Принципиальная справедливость этих соображений, тем не менее, на наш взгляд, не дает достаточных оснований для отнесения доктрины к числу источников МЧП. Всякое теоретическое суждение, не воспринятое в рамках законодательного акта, международного соглашения или обычая, не может оказывать обязывающего воздействия на поведение субъектов правоотношения или деятельность правоприменительных органов. Доктринальные исследования любого уровня и качества всегда представляют собой только личное мнение отдельных авторов и не имеют юридически обязательной силы. Поэтому они могут играть лишь вспомогательную роль в процессе уяснения содержания и применения конкретных принципов и норм права.

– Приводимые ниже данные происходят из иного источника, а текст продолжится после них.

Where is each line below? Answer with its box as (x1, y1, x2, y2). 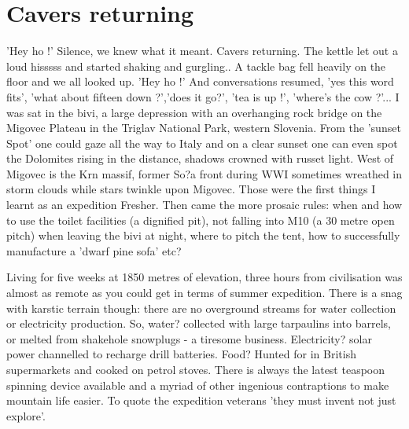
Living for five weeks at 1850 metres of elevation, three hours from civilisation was (6, 269, 403, 285)
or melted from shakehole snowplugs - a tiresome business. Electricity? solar (6, 330, 372, 346)
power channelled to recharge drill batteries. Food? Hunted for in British (6, 346, 356, 362)
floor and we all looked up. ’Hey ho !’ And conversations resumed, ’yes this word (6, 73, 394, 90)
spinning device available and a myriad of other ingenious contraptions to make (6, 376, 389, 393)
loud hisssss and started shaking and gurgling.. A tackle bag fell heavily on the (6, 57, 386, 74)
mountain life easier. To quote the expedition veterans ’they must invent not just (6, 392, 396, 409)
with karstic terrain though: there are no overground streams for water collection (6, 299, 396, 316)
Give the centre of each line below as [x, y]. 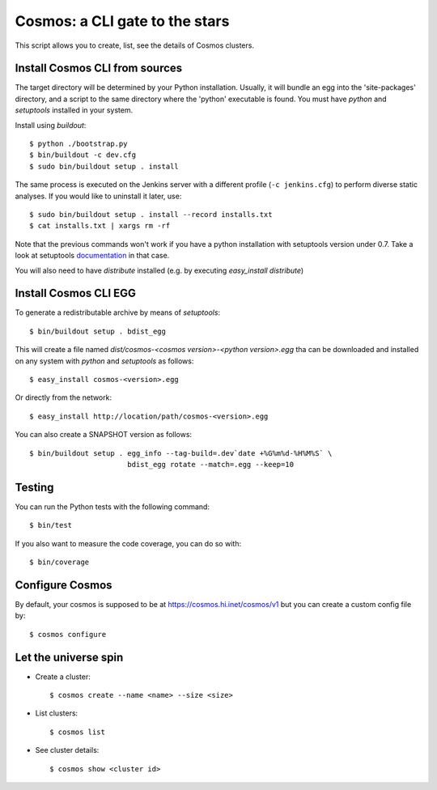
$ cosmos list [77, 732]
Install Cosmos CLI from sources [99, 68]
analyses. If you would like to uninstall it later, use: [98, 196]
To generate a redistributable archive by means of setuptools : [118, 312]
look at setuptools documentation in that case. [92, 256]
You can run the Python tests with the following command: [112, 507]
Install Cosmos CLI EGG [76, 293]
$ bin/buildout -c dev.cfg [83, 155]
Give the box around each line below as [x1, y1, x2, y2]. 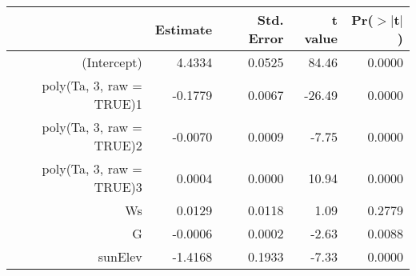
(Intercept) [82, 53, 142, 71]
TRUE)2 [94, 136, 142, 154]
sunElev [98, 247, 142, 266]
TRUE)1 [94, 94, 142, 113]
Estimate [154, 19, 213, 38]
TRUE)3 [94, 178, 142, 196]
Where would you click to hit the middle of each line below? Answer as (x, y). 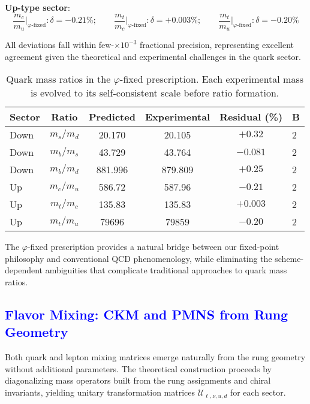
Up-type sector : (37, 7)
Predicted (112, 117)
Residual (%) (251, 117)
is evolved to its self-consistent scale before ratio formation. (155, 93)
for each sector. (258, 392)
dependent (24, 270)
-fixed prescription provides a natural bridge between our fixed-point (153, 247)
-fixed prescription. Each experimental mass (212, 79)
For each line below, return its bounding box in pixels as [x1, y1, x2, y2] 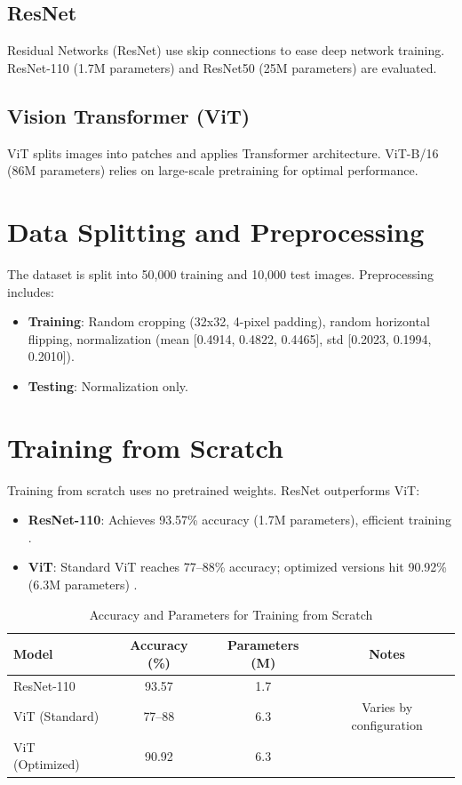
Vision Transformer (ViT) [7, 101, 251, 129]
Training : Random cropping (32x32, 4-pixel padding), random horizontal [28, 312, 430, 331]
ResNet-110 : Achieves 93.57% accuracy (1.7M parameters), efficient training [28, 510, 451, 529]
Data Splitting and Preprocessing [7, 212, 425, 249]
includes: [7, 282, 54, 300]
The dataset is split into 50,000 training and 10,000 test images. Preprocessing [7, 264, 434, 283]
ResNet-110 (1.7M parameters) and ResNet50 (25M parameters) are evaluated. [7, 58, 437, 76]
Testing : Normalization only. [28, 376, 188, 395]

Нет никаких оснований для определения в качестве источника МЧП и так называемого права, творимого участниками правоотношений. Речь в данном случае идет преимущественно о правилах поведения, разрабатываемых субъектами внешнеэкономических сделок на основе соглашения между ними и закрепляемых в соответствующих контрактах[33]. Такие соглашения, дополняя положения нормативных правовых актов, более детально определяют содержание прав и обязанностей сторон сделки, процедуру их реализации, форму и порядок осуществления расчетов между контрагентами, виды и объем их ответственности и т. д.

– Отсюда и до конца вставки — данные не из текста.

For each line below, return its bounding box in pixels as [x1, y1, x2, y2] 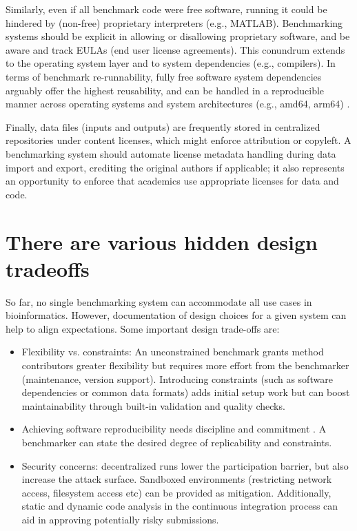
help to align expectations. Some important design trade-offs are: [6, 321, 280, 335]
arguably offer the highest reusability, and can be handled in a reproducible [6, 83, 325, 97]
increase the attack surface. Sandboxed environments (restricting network [21, 472, 332, 486]
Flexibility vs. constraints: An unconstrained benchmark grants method [21, 344, 324, 359]
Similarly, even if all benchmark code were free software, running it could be [6, 2, 327, 16]
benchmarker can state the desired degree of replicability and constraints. [21, 435, 332, 449]
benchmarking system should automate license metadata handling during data [6, 146, 336, 160]
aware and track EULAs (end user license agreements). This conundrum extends [6, 42, 345, 56]
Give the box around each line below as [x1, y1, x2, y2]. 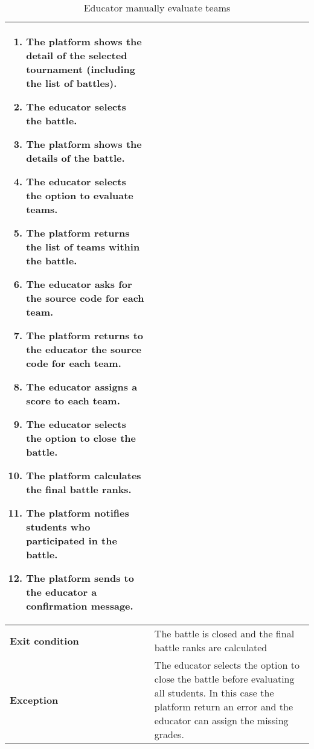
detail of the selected [26, 48, 127, 62]
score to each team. [26, 394, 120, 407]
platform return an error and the [154, 700, 293, 713]
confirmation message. [26, 599, 133, 613]
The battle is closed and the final [154, 626, 295, 640]
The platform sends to [26, 571, 134, 585]
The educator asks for [26, 277, 132, 291]
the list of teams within [26, 240, 140, 253]
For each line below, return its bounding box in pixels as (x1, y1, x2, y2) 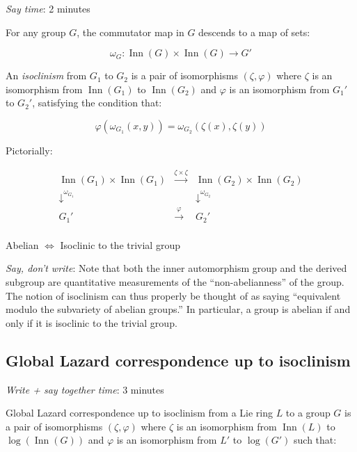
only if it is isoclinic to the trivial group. (6, 315, 177, 330)
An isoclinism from (6, 68, 87, 83)
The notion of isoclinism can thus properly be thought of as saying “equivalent (6, 288, 341, 302)
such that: (294, 433, 337, 447)
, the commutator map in (77, 24, 184, 39)
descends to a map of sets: (198, 24, 310, 39)
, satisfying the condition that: (32, 95, 162, 110)
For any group (6, 24, 66, 39)
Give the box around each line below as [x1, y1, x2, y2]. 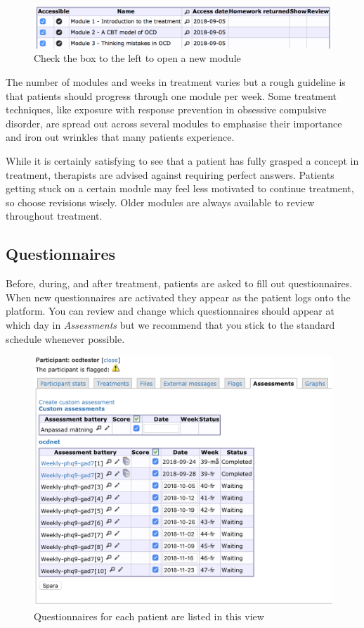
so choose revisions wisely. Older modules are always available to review [6, 194, 315, 209]
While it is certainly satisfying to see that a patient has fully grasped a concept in [6, 153, 359, 168]
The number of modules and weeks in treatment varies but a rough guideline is [6, 75, 346, 89]
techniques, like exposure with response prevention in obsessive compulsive [6, 102, 327, 117]
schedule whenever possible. [6, 331, 125, 346]
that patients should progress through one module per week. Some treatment [6, 88, 337, 103]
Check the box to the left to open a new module [34, 51, 241, 65]
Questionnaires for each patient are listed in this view [34, 608, 264, 623]
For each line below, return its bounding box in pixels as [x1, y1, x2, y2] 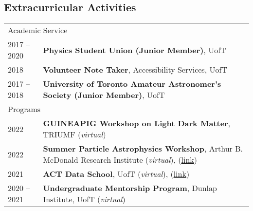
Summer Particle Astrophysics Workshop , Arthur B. [43, 143, 243, 154]
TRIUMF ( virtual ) [43, 129, 106, 140]
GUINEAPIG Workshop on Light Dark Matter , [43, 117, 231, 129]
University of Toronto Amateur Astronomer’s [43, 78, 221, 90]
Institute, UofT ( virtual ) [43, 193, 126, 205]
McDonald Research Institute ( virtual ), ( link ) [43, 154, 197, 166]
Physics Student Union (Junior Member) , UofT [43, 44, 226, 56]
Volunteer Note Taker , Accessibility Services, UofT [43, 64, 227, 76]
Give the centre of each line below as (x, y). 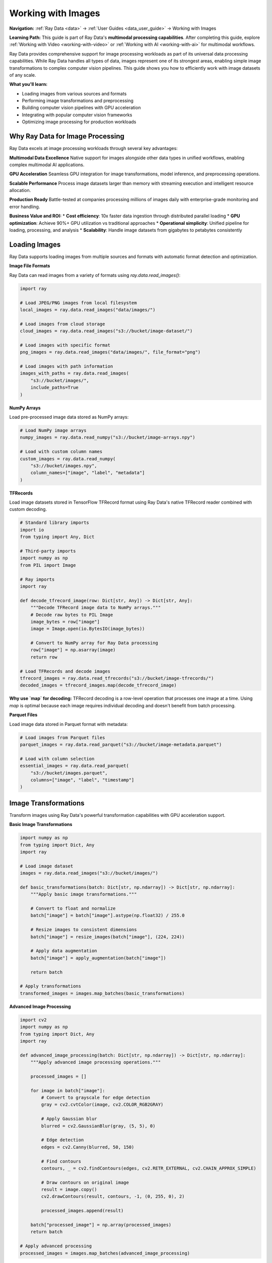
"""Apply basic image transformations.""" (84, 894)
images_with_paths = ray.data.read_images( (75, 373)
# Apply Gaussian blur (69, 1119)
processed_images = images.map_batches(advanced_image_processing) (105, 1253)
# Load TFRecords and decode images (65, 671)
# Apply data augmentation (64, 951)
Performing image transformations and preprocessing (78, 101)
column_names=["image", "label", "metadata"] (88, 473)

Сторонники придания подобным «актам автономной воли субъектов правоотношений» силы правовых норм указывают, что они оказывают безусловное регулятивно обязывающее воздействие на поведение участников сделки, и что факт соблюдения или несоблюдения контрактных положений будет, в конечном счете, определять правомерность или противоправность действий, совершаемых сторонами договора.

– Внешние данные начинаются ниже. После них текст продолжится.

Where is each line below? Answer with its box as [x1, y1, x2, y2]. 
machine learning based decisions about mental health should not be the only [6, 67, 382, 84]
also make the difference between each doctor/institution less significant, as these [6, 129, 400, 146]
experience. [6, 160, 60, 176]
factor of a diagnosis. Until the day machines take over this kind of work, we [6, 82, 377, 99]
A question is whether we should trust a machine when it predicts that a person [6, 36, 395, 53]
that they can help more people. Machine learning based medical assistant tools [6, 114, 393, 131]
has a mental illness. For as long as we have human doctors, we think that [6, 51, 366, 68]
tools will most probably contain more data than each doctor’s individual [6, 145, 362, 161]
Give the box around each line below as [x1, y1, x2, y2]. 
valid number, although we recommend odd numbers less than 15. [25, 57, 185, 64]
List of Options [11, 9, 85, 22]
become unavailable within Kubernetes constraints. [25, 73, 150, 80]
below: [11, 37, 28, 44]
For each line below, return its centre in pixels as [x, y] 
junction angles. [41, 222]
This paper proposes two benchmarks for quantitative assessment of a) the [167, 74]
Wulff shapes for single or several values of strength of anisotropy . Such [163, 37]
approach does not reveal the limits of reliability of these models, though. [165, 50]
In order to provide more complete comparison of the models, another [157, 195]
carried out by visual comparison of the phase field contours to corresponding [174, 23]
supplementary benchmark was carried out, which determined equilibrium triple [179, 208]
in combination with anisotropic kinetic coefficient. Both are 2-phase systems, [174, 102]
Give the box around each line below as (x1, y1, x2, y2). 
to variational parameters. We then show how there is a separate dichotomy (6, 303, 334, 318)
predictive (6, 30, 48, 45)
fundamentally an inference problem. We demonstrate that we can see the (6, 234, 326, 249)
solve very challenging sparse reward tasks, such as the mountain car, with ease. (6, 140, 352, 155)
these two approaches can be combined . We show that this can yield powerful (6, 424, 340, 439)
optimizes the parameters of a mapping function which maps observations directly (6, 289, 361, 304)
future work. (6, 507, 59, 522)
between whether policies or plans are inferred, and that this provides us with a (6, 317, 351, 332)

Между тем хорошо известно, что в основе происхождения любой нормы права лежит государственно-властное веление, а не соглашение частных лиц. Именно государственная воля придает правовой норме общеобязательный характер и обуславливает ее способность многократно регулировать сходные общественные отношения, возникающие между различными субъектами. Действие же регулятивных правил поведения, разрабатываемых сторонами сделки, является обязательным только для самих сторон. Кроме того, оно ограничено предметом и сроками действия соответствующего договора. Необходимо помнить, что «нормотворческая деятельность» субъектов правоотношений всегда совершается на основе, в рамках, с санкции и во исполнение права, а не наоборот. Поэтому соглашение сторон внешнеэкономической сделки, например, о содержании и порядке реализации их взаимных прав и обязанностей, будет оказывать регулятивное воздействие на поведение соответствующих субъектов МЧП лишь постольку и в тех пределах, поскольку это будет санкционировано и определено положениями законодательных актов и международных договоров.

«Одно из констатируемых в отечественной доктрине различий между юридическими нормами и, в частности, условиями договора состоит в том, — подчеркивает И. С. Зыкин, — что первые носят характер общего правила, в то время как вторые представляют собой индивидуальное регулирование. К последнему, наряду с договорами, односторонними сделками, относят и индивидуальные акты органов государственного управления, акты юрисдикционных органов»[34]. Как совершенно справедливо отмечает С. С. Алексеев, они «служат основанием для возникновения последствий, предусмотренных в нормах права, и в то же время в индивидуальном поднормативном порядке частично регламентируют содержание данных отношений»[35].

Все вышеизложенное позволяет отнести к числу источников МЧП внутреннее законодательство государств, международные договоры, судебные прецеденты (для стран англосаксонской системы права), а также внутригосударственные и международно-правовые обычаи.

Удельный вес различных источников МЧП в правовых системах государств неодинаков. Он зависит от многих факторов, в числе важнейших из которых следует выделить исторические традиции развития правовых институтов и правовой культуры, а также национальные особенности правотворческой и правоприменительной деятельности той или иной страны. Справедливость такого утверждения нетрудно проследить при более детальном анализе классификации, основных разновидностей и содержания отдельных видов источников МЧП.